李明浩不得不再次跪倒:“微臣这个家,可以说完完全全是太后所赐,微臣叩谢太后恩典。”
“哀家赐的东西,哀家自当好好看看,李爱卿,就带哀家参观一下你的新宅吧。”太后待李明浩起身后,含笑说道。
“遵旨。”李明浩恭声应答,对他这新宅子,他也是未曾走全,不过太后有旨,他也只得应命,料想太后也不是专为参观而来,于是直接带着太后来到后花园。因没得懿旨,范仲淹等三人却是没有跟来。
花园不是很大,但此时却正值春暖花开,小园内也是群芳争艳,姹紫嫣红。
“这些花儿开得可真是好。”太后开口赞道。
“所谓一年之计在于春嘛,眼下百花盛开,正是赏春的好时候。”李明浩顺着太后语意应对着。
“可是花儿开的再好,却也不会常开不败,总有它凋落的时候,李爱卿,你说对么?”太后突然语锋一转。
李明浩不知太后此言意有何指,不敢胡乱搭话,只得恭声应是。
太后凝眸看了看李明浩,旋即轻笑一声道:“李爱卿胸罗万有,不但颇具将才,更精通齐家治国之道,原本前途无量,但爱卿却无意间与宰相结隙。怕是以后在朝中,会受到些阻碍吧。”
太后这话说了等于没说,只是将明摆着的事讲了一遍,明显是在试探李明浩的反映,但李明浩却又不能不答。
“微臣但求为国为民,竭心尽力,至于朝中争斗,谁胜谁败,又有何妨?是非成败,自有后人评说。”李明浩不明太后来意,也只得胡说乱侃,大唱高调。
“好,爱卿有此胸襟,实是我朝之幸,万民之幸,然而若要为国为民,当须保身立命,方能一展鸿图,命没了自不必去说,若是官丢了,以你一介布衣,又能有何作为呢?”太后终于首先沉不住气,渐渐进入了正题。
“太后教训的是,微臣自当小心行事,以报太后此番点拨之恩。”李明浩仍在含糊其辞。
“小心自是不错,但有些事却绝非只凭小心就能化解,李大人文韬武略,皆有所长,竟真的愚钝至斯么?”太后顿住脚步,面现不悦。
见太后不愿将太极拳再打下去,李明浩也不再顾左右而言其它:“奈何微臣入朝时日尚短,毫无根基,如何能有与吕宰相抗的能力。”

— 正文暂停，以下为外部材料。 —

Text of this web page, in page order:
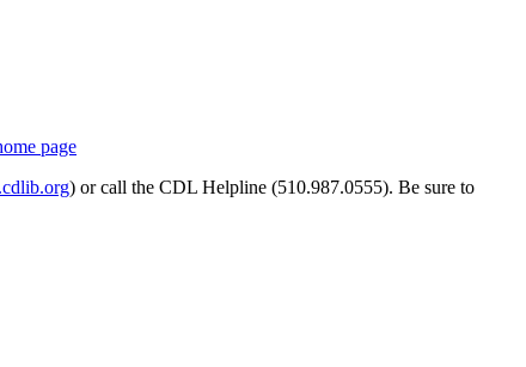
page
) or call the CDL Helpline (510.987.0555). Be sure to
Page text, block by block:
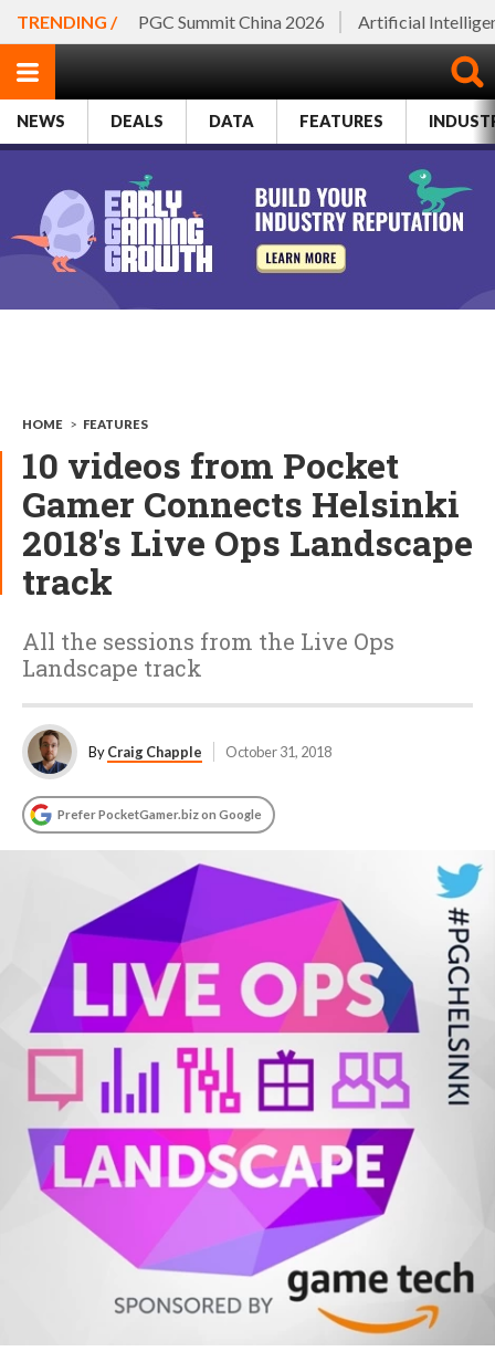
TRENDING / PGC Summit China 2026 Artificial
NEWS DEALS DATA FEATURES
HOME > FEATURES
10 videos from Pocket
Gamer Connects Helsinki
2018's Live Ops Landscape
track
All the sessions from the Live Ops
Landscape track
ByCraig Chapple October 31, 2018
Prefer PocketGamer.biz on Google
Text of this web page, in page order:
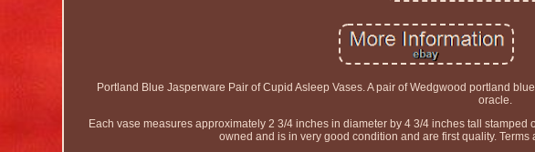
Portland Blue Jasperware Pair of Cupid Asleep Vases. A pair of Wedgwood portland
oracle.
Each vase measures approximately 2 3/4 inches in diameter by 4 3/4 inches tall
owned and is in very good condition and are first quality.
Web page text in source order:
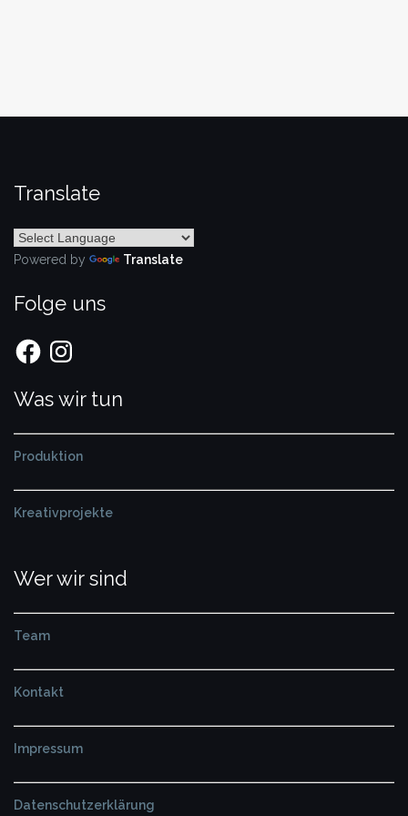
Translate
Powered by Translate
Folge uns
FacebookInstagram
Was wir tun
Produktion
Kreativprojekte
Wer wir sind
Team
Kontakt
Impressum
Datenschutzerklärung
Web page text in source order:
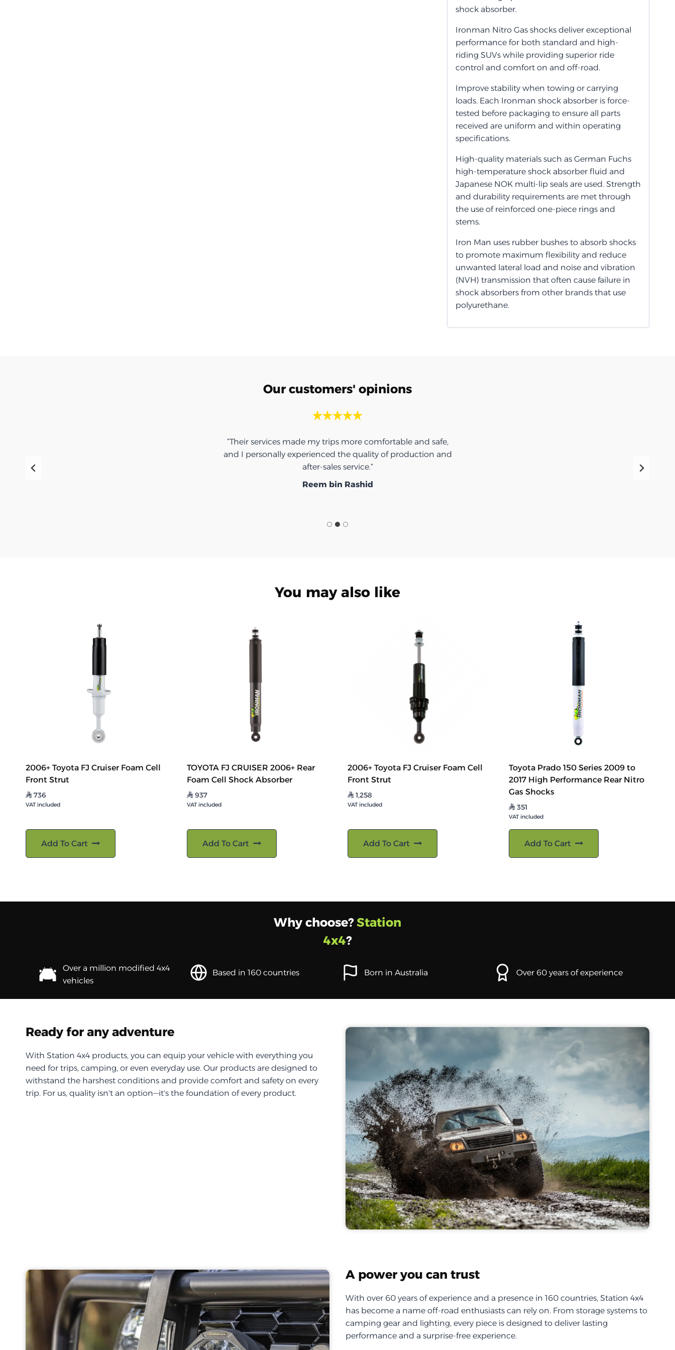
shock absorber.
Ironman Nitro Gas shocks deliver exceptional
performance for both standard and high-
riding SUVs while providing superior ride
control and comfort on and off-road.
Improve stability when towing or carrying
loads. Each Ironman shock absorber is force-
tested before packaging to ensure all parts
received are uniform and within operating
specifications.
High-quality materials such as German Fuchs
high-temperature shock absorber fluid and
Japanese NOK multi-lip seals are used. Strength
and durability requirements are met through
the use of reinforced one-piece rings and
stems.
Iron Man uses rubber bushes to absorb shocks
to promote maximum flexibility and reduce
unwanted lateral load and noise and vibration
(NVH) transmission that often cause failure in
shock absorbers from other brands that use
polyurethane.
Our customers' opinions
“Thank you for the umbrella, it was very nice.”
Ibrahim Saeed
You may also like
2006+ Toyota FJ Cruiser Foam Cell
Front Strut
⃁736
VAT included
Add To Cart
TOYOTA FJ CRUISER 2006+ Rear
Foam Cell Shock Absorber
⃁937
VAT included
Add To Cart
2006+ Toyota FJ Cruiser Foam Cell
Front Strut
⃁1,258
VAT included
Add To Cart
Toyota Prado 150 Series 2009 to
2017 High Performance Rear Nitro
Gas Shocks
⃁351
VAT included
Add To Cart
Why choose?Station
4x4?
Over a million modified 4x4
vehicles
Based in 160 countries Born in Australia Over 60 years of experience
Ready for any adventure
With Station 4x4 products, you can equip your vehicle with everything you
need for trips, camping, or even everyday use. Our products are designed to
withstand the harshest conditions and provide comfort and safety on every
trip. For us, quality isn't an option—it's the foundation of every product.
A power you can trust
With over 60 years of experience and a presence in 160 countries, Station 4x4
has become a name off-road enthusiasts can rely on. From storage systems to
camping gear and lighting, every piece is designed to deliver lasting
performance and a surprise-free experience.
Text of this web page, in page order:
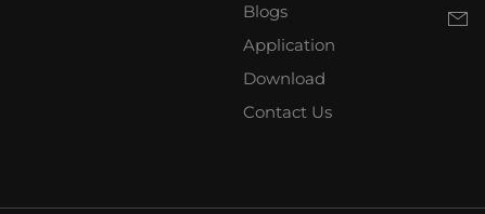
Blogs
Application
Download
Contact Us
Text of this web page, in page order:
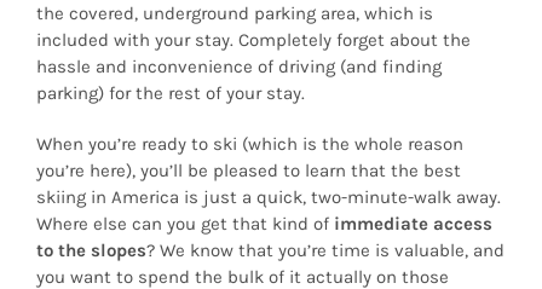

对李明浩的表现颇为满意,太后微微一笑,缓步前行,手指花丛道:“爱卿不觉得此时的吕相,就如眼前的鲜花么?”
李明浩微一怔神,旋即明白了太后的意思,知道此时如果自己再继续装傻,将会引起太后误会,以为自己不肯依附,这个损失他可不愿承担,现在就是一个站队的问题,皇上那边因吕相的存在已是很难站过去了,若是此时再不把太后抛过来的橄榄枝接住,那自己在朝中,可是真的混不下去了。若是李明浩打算久居大宋,他自不会选择去依附太后,毕竟历史上最后还是皇上亲政,但李明浩在大宋却是只待寥寥数年,而此时正是太后掌权的时候,孰轻孰重,何去何从,他用脚后跟都想得明白,这个队,他自然是站在太后这边。
想通了其中关节,李明浩不再犹豫,上前躬身道:“太后的意思是说,花,总有凋落的时候?”
太后看着李明浩,满意的点点头,这才像个样子嘛,就算是我有意拉拢,但我贵为太后,有些事总不能让我先说,你这可是态度问题。